→ RECORDS

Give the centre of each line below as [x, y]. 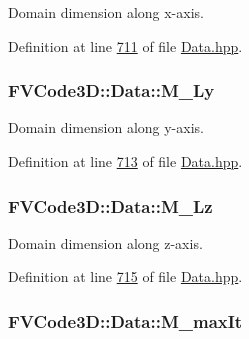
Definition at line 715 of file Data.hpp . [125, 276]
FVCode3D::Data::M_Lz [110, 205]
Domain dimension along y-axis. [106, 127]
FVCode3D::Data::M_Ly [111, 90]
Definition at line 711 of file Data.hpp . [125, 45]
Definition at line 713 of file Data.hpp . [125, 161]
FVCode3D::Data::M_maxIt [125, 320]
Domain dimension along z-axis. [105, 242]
--
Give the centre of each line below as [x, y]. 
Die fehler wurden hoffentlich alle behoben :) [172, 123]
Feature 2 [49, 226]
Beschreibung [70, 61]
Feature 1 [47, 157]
--
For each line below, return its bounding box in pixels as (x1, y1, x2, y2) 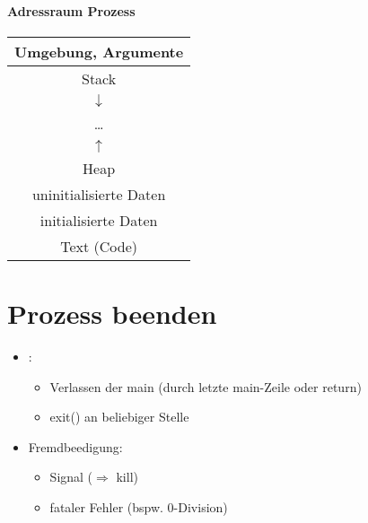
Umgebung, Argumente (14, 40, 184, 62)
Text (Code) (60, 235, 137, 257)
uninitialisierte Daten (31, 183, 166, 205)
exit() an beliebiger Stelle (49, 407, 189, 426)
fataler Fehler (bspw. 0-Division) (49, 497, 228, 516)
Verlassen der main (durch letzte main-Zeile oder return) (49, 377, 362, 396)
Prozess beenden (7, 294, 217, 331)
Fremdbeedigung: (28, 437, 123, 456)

→ REQUIRED ACTION
Lines wanted from the listing above: the line with "Die fehler wurden" up to and including the line with "Feature 1 [47, 157]". Please write them out exactly, adding nothing else.

→ YOUR RESPONSE
Die fehler wurden hoffentlich alle behoben :) [172, 123]
Feature 2 [49, 226]
Beschreibung [70, 61]
Feature 1 [47, 157]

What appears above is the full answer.